Come è stato sviluppato il vaccino Covid-19?

I vaccini sono medicinali che stimolano nel sistema immunitario un processo perché si attivino le difese nel nostro corpo contro un organismo esterno. In questo modo, quando entriamo in contatto con l’agente patogeno, il nostro corpo ha già a disposizione le difese per combatterlo.

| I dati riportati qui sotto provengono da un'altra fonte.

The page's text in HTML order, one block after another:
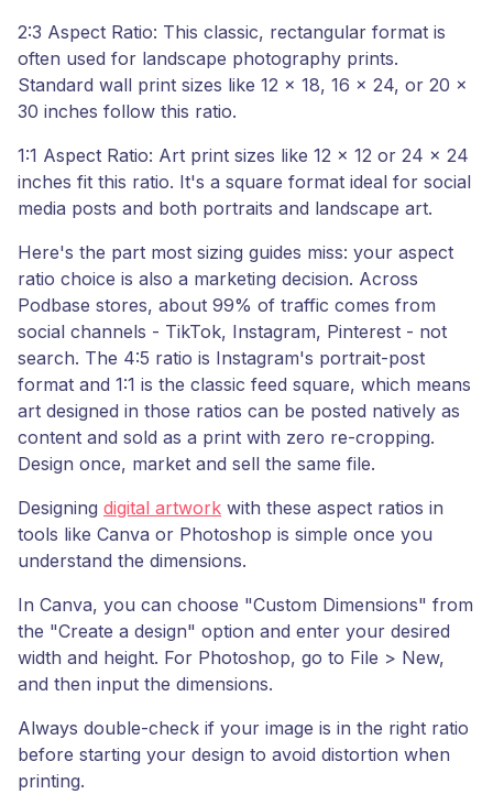
2:3 Aspect Ratio: This classic, rectangular format is
often used for landscape photography prints.
Standard wall print sizes like 12 x 18, 16 x 24, or 20 x
30 inches follow this ratio.
1:1 Aspect Ratio: Art print sizes like 12 x 12 or 24 x 24
inches fit this ratio. It's a square format ideal for social
media posts and both portraits and landscape art.
Here's the part most sizing guides miss: your aspect
ratio choice is also a marketing decision. Across
Podbase stores, about 99% of traffic comes from
social channels - TikTok, Instagram, Pinterest - not
search. The 4:5 ratio is Instagram's portrait-post
format and 1:1 is the classic feed square, which means
art designed in those ratios can be posted natively as
content and sold as a print with zero re-cropping.
Design once, market and sell the same file.
Designing digital artwork with these aspect ratios in
tools like Canva or Photoshop is simple once you
understand the dimensions.
In Canva, you can choose "Custom Dimensions" from
the "Create a design" option and enter your desired
width and height. For Photoshop, go to File > New,
and then input the dimensions.
Always double-check if your image is in the right ratio
before starting your design to avoid distortion when
printing.

Per realizzare il vaccino anti-Covid 19 si è proceduto come segue:

1. PRIMO STEP: FASE DI STUDIO E DI RICERCA
In questa fase si è identificata la struttura del vaccino, definendo la tecnologia per la sua creazione in modo che questi potesse essere protettivo. Si è deciso quali componenti della SARS dovessero essere acclusi per determinare una risposta immunitaria. Si è fatta una produzione in piccola scala e si sono compiuti studi e verifiche per ottenere un vaccino “stabile”.

2. SECONDO STEP: STUDI PRE CLINICI
Una volta individuato il vaccino se ne studiano in maniera approfondita le conseguenze in ambito animale, in modo da individuarne la tossicità. Ad esempio, ci si chiede se possa creare infertilità o problemi nello sviluppo umano.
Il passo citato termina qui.